Present exactly, and only, the lines running from the line that contains "Funk popularized it" through the end of the entries below.

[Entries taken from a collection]
■ ■ ■ ■

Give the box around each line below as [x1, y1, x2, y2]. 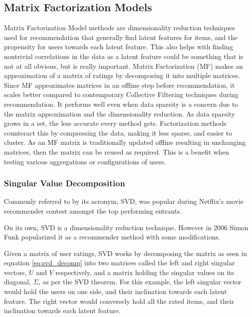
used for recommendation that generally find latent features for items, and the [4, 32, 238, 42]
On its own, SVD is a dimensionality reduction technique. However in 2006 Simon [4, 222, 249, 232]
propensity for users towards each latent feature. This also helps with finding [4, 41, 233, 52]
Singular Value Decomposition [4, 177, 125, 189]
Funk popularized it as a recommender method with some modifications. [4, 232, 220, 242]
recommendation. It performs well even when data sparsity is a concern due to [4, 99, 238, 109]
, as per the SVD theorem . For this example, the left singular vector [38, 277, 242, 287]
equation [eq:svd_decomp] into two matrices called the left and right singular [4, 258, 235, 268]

■ ■ ■ ■

• _ANSWER SECTION_
Funk popularized it as a recommender method with some modifications. [4, 232, 220, 242]
recommendation. It performs well even when data sparsity is a concern due to [4, 99, 238, 109]
, as per the SVD theorem . For this example, the left singular vector [38, 277, 242, 287]
equation [eq:svd_decomp] into two matrices called the left and right singular [4, 258, 235, 268]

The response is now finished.